> [Dataset entries]:
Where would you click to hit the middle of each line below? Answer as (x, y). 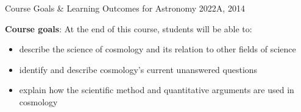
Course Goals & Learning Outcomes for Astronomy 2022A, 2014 (125, 8)
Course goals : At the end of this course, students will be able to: (129, 28)
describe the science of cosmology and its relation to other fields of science (158, 49)
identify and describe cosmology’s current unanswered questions (138, 69)
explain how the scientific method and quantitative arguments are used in (157, 90)
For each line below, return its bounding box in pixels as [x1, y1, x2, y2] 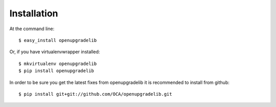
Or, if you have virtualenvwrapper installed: [9, 49, 100, 55]
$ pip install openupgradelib [18, 68, 95, 74]
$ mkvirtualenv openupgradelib [18, 60, 97, 67]
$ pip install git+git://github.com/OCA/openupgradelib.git [18, 91, 172, 97]
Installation [9, 8, 58, 19]
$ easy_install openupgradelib [18, 37, 97, 43]
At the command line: [9, 26, 55, 32]

> [What you will do]: What lines of the data contain the string "describe"? List them.

> [Response to the exercise]:
describe the science of cosmology and its relation to other fields of science (158, 49)
identify and describe cosmology’s current unanswered questions (138, 69)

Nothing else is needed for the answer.